> **Task instructions**: Find "below as (x1, y1, x2, y2)." below and begin at its line; stop after the line with "guid : f09dc776-53fd-4881-9a93-96ff6ec0db5e". Output those lines exactly, without pictures.
(Excerpted records begins)
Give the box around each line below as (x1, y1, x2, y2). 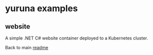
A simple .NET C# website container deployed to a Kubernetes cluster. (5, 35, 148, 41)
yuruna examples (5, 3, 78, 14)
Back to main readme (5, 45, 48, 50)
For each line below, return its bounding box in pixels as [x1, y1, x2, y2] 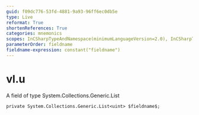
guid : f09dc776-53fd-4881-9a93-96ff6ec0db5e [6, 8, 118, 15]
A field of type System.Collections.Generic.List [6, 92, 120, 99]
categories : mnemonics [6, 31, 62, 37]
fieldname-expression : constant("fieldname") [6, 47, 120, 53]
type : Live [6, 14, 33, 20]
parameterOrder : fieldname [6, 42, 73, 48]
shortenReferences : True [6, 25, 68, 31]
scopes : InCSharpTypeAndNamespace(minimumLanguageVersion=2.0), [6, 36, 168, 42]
(Excerpted records ends)
(Excerpted records begins)
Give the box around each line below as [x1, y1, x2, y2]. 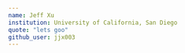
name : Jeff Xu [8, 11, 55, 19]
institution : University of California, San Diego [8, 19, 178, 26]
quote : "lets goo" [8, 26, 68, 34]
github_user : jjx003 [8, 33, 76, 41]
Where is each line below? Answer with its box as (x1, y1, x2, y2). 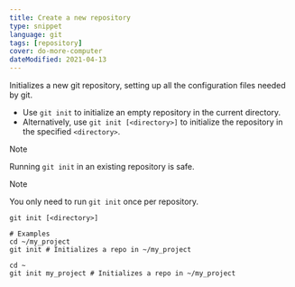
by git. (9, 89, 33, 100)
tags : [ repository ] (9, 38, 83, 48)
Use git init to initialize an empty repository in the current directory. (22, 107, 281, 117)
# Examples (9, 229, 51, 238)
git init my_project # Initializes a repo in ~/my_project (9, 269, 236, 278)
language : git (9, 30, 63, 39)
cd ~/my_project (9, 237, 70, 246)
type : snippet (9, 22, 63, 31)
(Excerpted records ends)
> **Solution below**:
Give the box around each line below as (x1, y1, x2, y2). 
A simple .NET C# website container deployed to a Kubernetes cluster. (5, 35, 148, 41)
yuruna examples (5, 3, 78, 14)
Back to main readme (5, 45, 48, 50)
For each line below, return its bounding box in pixels as [x1, y1, x2, y2] 
guid : f09dc776-53fd-4881-9a93-96ff6ec0db5e [6, 8, 118, 15]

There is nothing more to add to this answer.